Segment Open

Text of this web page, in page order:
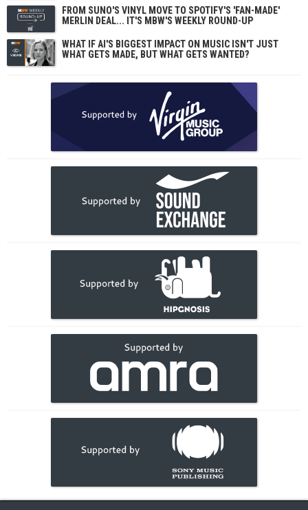
FROM SUNO'S VINYL MOVE TO SPOTIFY'S 'FAN-MADE'
MERLIN DEAL... IT'S MBW'S WEEKLY ROUND-UP
WHAT IF AI'S BIGGEST IMPACT ON MUSIC ISN'T JUST
WHAT GETS MADE, BUT WHAT GETS WANTED?
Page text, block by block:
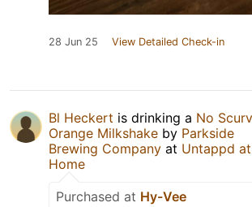
28 Jun 25 View Detailed Check-in
Bl Heckert is drinking a No
Orange Milkshake by Parkside
Brewing Company at Untappd at
Home
Purchased at Hy-Vee
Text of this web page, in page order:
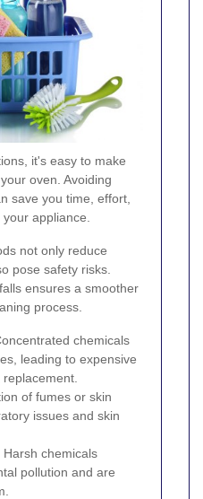
it's easy to make
oven. Avoiding
save you time, effort,
appliance.
not only reduce
pose safety risks.
ensures a smoother
process.
chemicals
leading to expensive
of fumes or skin
issues and skin
Harsh chemicals
pollution and are
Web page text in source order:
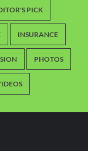
PICK
INSURANCE
PHOTOS
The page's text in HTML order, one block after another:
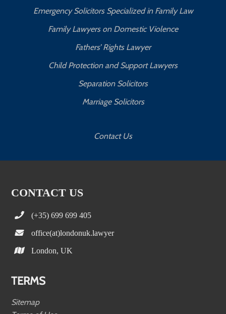
Emergency Solicitors Specialized in Family Law
Family Lawyers on Domestic Violence
Fathers’ Rights Lawyer
Child Protection and Support Lawyers
Separation Solicitors
Marriage Solicitors
Contact Us
CONTACT US
(+35) 699 699 405
office(at)londonuk.lawyer
London, UK
TERMS
Sitemap
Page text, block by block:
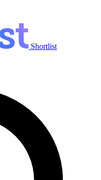
Shortlist
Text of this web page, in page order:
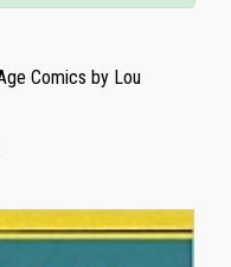
Comics by Lou
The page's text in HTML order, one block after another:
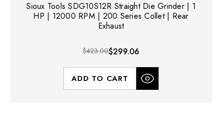
Sioux Tools SDG10S12R Straight Die Grinder | 1
HP | 12000 RPM | 200 Series Collet | Rear
Exhaust
$423.00$299.06
ADD TO CART
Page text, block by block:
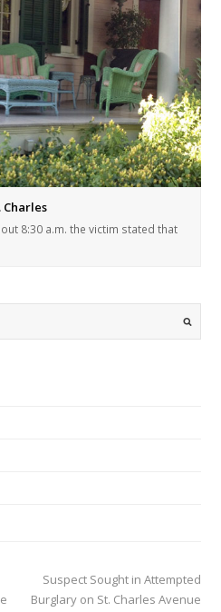
Charles
8:30 a.m. the victim stated that
Suspect Sought in Attempted
Burglary on St. Charles Avenue
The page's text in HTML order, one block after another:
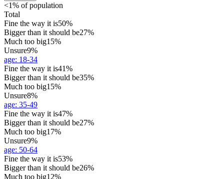
<1% of population
Total
Fine the way it is50%
Bigger than it should be27%
Much too big15%
Unsure9%
age: 18-34
Fine the way it is41%
Bigger than it should be35%
Much too big15%
Unsure8%
age: 35-49
Fine the way it is47%
Bigger than it should be27%
Much too big17%
Unsure9%
age: 50-64
Fine the way it is53%
Bigger than it should be26%
Much too big12%
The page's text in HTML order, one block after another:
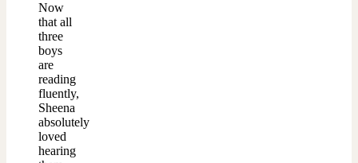
Now
that all
three
boys
are
reading
fluently,
Sheena
absolutely
loved
hearing
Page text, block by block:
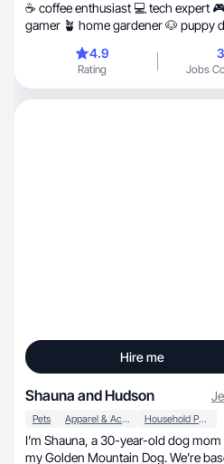
☕️ coffee enthusiast 💻 tech expert
gamer 🪴 home gardener 🐶 puppy
4.9
Rating Jobs
Hire me
Shauna and Hudson
Pets Apparel & Accessories Household Products
I’m Shauna, a 30-year-old dog mom to Hudson,
my Golden Mountain Dog. We’re
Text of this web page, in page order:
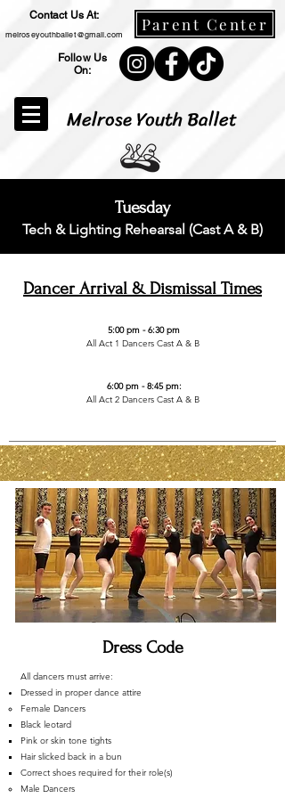
Contact Us At:
melroseyouthballet@gmail.com
Parent Center
Follow Us
On:
Melrose Youth Ballet
Tuesday
Tech & Lighting Rehearsal (Cast A & B)
Dancer Arrival & Dismissal Times
5:00 pm - 6:30 pm
All Act 1 Dancers Cast A & B
6:00 pm - 8:45 pm:
All Act 2 Dancers Cast A & B
Dress Code
​All dancers must arrive:
Dressed in proper dance attire
Female Dancers
Black leotard
Pink or skin tone tights
Hair slicked back in a bun
Correct shoes required for their role(s)
Male Dancers​
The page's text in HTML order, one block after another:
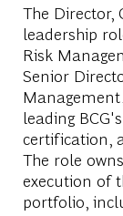
The Director,
leadership
Risk
Senior
leading
certification,
The role
execution of
portfolio,
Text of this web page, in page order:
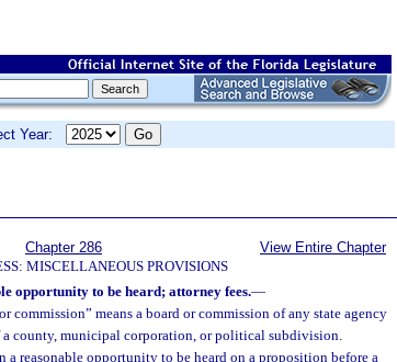
Year:
Chapter 286
MISCELLANEOUS PROVISIONS
View Entire Chapter
opportunity to be heard; attorney fees.—
commission” means a board or commission of any state agency
county, municipal corporation, or political subdivision.
reasonable opportunity to be heard on a proposition before a
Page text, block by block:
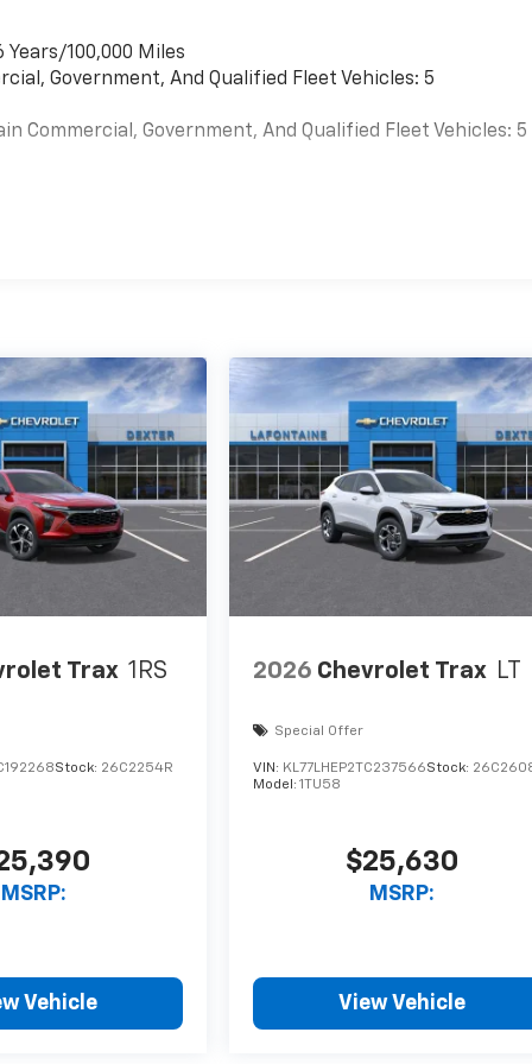
100,000 Miles
Government, And Qualified Fleet Vehicles: 5
Commercial, Government, And Qualified Fleet Vehicles: 5
Trax 1RS
Stock: 26C2254R
MSRP:
Vehicle
2026 Chevrolet Trax LT
Special Offer
VIN: KL77LHEP2TC237566Stock:
Model:1TU58
$25,630
MSRP:
View Vehicle
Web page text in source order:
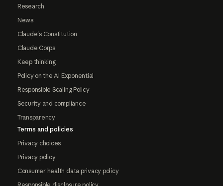
Research
News
Claude's Constitution
Claude Corps
Keep thinking
Policy on the AI Exponential
Responsible Scaling Policy
Security and compliance
Transparency
Terms and policies
Privacy choices
Privacy policy
Consumer health data privacy policy
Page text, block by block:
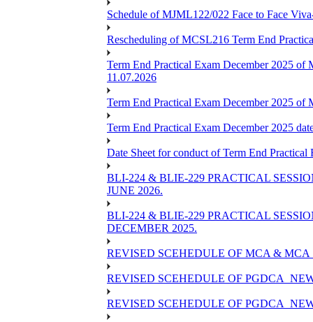
Schedule of MJML122/022 Face to Face
Rescheduling of MCSL216 Term End
Term End Practical Exam December 2025 of
11.07.2026
Term End Practical Exam December 2025 of
Term End Practical Exam December 2025
Date Sheet for conduct of Term End Practical
BLI-224 & BLIE-229 PRACTICAL
JUNE 2026.
BLI-224 & BLIE-229 PRACTICAL
DECEMBER 2025.
REVISED SCEHEDULE OF MCA &
REVISED SCEHEDULE OF
REVISED SCEHEDULE OF
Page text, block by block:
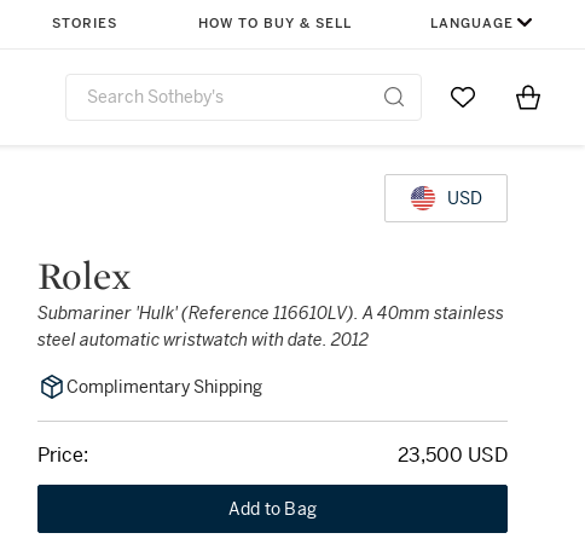
STORIES HOW TO BUY & SELL LANGUAGE
Go to MyItems
USD
Rolex
Submariner 'Hulk' (Reference 116610LV). A 40mm stainless
steel automatic wristwatch with date. 2012
Complimentary Shipping
Price: 23,500 USD
Add to Bag
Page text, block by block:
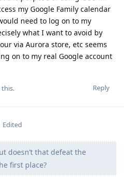
my Google Family calendar
need to log on to my
what I want to avoid by
via Aurora store, etc seems
on to my real Google account
Reply
this.
Edited
doesn’t that defeat the
first place?
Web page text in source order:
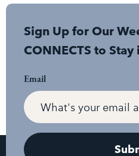
Sign Up for Our
CONNECTS to
Email
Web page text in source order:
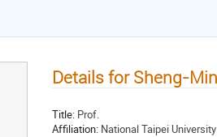
Details for Sheng-
Title: Prof.
Affiliation: National Taipei
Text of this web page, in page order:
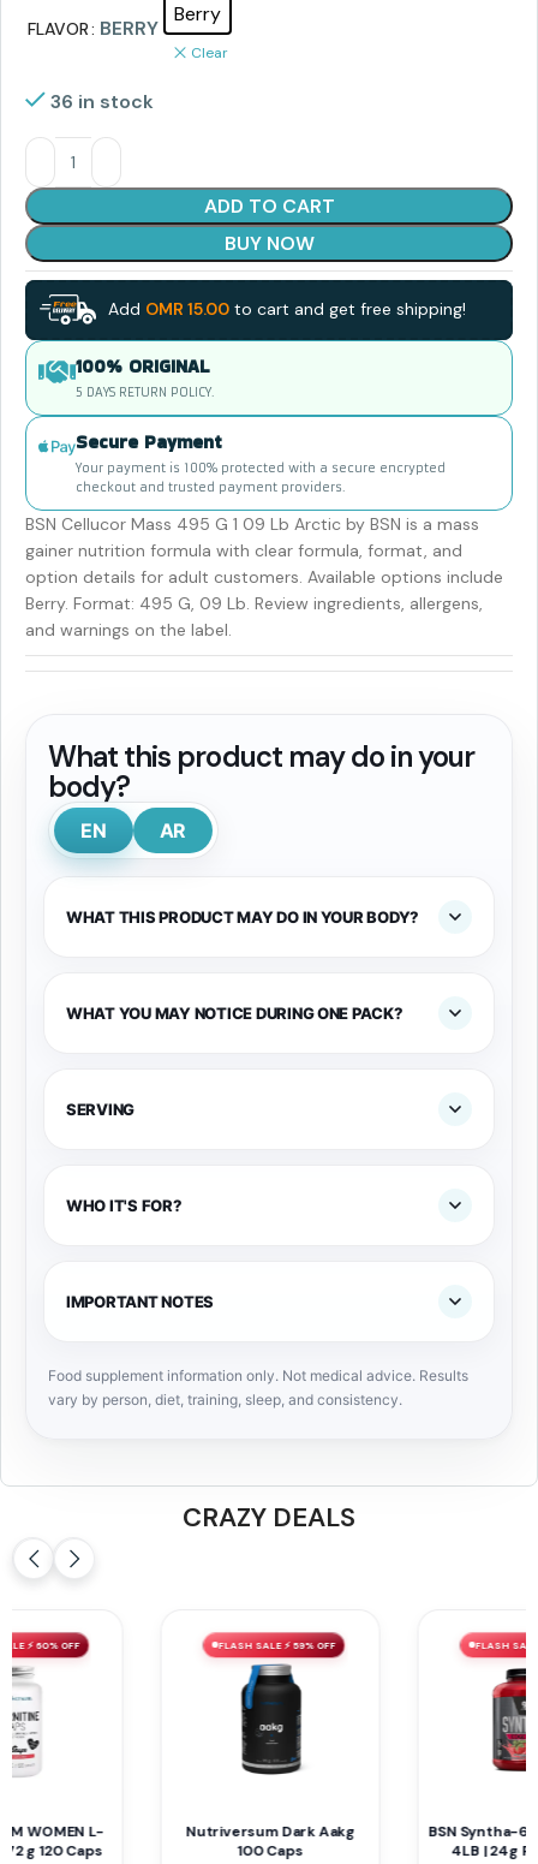
FLAVOR BERRY
Berry
Clear
36 in stock
ADD TO CART
BUY NOW
Add OMR 15.00 to cart and get free shipping!
100% ORIGINAL
5 DAYS RETURN POLICY.
Secure Payment
Your payment is 100% protected with a secure encrypted
checkout and trusted payment providers.
BSN Cellucor Mass 495 G 1 09 Lb Arctic by BSN is a mass
gainer nutrition formula with clear formula, format, and
option details for adult customers. Available options include
Berry. Format: 495 G, 09 Lb. Review ingredients, allergens,
and warnings on the label.
What this product may do in your
body?
EN AR
WHAT THIS PRODUCT MAY DO IN YOUR BODY?
WHAT YOU MAY NOTICE DURING ONE PACK?
SERVING
WHO IT'S FOR?
IMPORTANT NOTES
Food supplement information only. Not medical advice. Results
vary by person, diet, training, sleep, and consistency.
CRAZY DEALS
FLASH SALE ⚡ 40% OFF
BSN Syntha-6 Edge Protein
4LB | 24g Protein, 48
FLASH SALE ⚡ 59% OFF
Mammoth EAA9 390 G 30
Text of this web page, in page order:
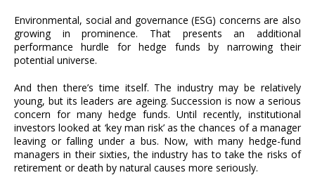
Environmental, social and governance (ESG) concerns are also
growing in prominence. That presents an additional
performance hurdle for hedge funds by narrowing their
potential universe.
And then there’s time itself. The industry may be relatively
young, but its leaders are ageing. Succession is now a serious
concern for many hedge funds. Until recently, institutional
investors looked at ‘key man risk’ as the chances of a manager
leaving or falling under a bus. Now, with many hedge-fund
managers in their sixties, the industry has to take the risks of
retirement or death by natural causes more seriously.
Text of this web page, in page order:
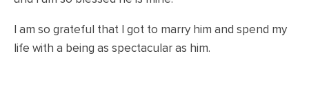
I am so grateful that I got to marry him and spend my
life with a being as spectacular as him.
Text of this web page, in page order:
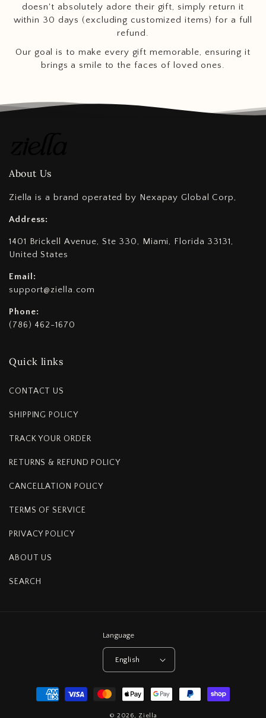
doesn't absolutely adore their gift, simply return it
within 30 days (excluding customized items) for a full
refund.
Our goal is to make every gift memorable, ensuring it
brings a smile to the faces of loved ones.
About Us
Ziella is a brand operated by Nexapay Global Corp,
Address:
1401 Brickell Avenue, Ste 330, Miami, Florida 33131,
United States
Email:
support@ziella.com
Phone:
(786) 462-1670
Quick links
CONTACT US
SHIPPING POLICY
TRACK YOUR ORDER
RETURNS & REFUND POLICY
CANCELLATION POLICY
TERMS OF SERVICE
PRIVACY POLICY
ABOUT US
SEARCH
Language
English
Payment
methods
© 2026, Ziella
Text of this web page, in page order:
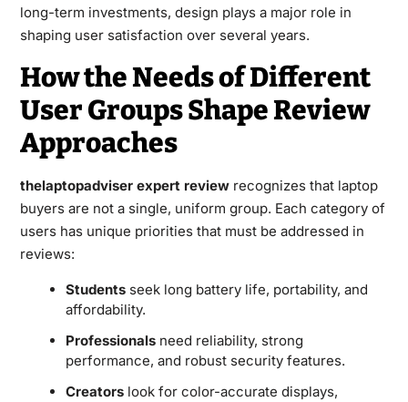
long-term investments, design plays a major role in
shaping user satisfaction over several years.
How the Needs of Different
User Groups Shape Review
Approaches
thelaptopadviser expert reviewrecognizes that laptop
buyers are not a single, uniform group. Each category of
users has unique priorities that must be addressed in
reviews:
Studentsseek long battery life, portability, and
affordability.
Professionalsneed reliability, strong
performance, and robust security features.
Creatorslook for color-accurate displays,

Segment Closed

## What needs to be done
Could you write out exactly the lines of the data above that run from the one holding "Bigger than it should be35%" to the one holding "enthusiast 💻 tech expert", with both ends in and all pictures out?

## Answer box
Bigger than it should be35%
Much too big15%
Unsure8%
age: 35-49
Fine the way it is47%
Bigger than it should be27%
Much too big17%
Unsure9%
age: 50-64
Fine the way it is53%
Bigger than it should be26%
Much too big12%
The page's text in HTML order, one block after another:
Now
that all
three
boys
are
reading
fluently,
Sheena
absolutely
loved
hearing
Page text, block by block:
☕️ coffee enthusiast 💻 tech expert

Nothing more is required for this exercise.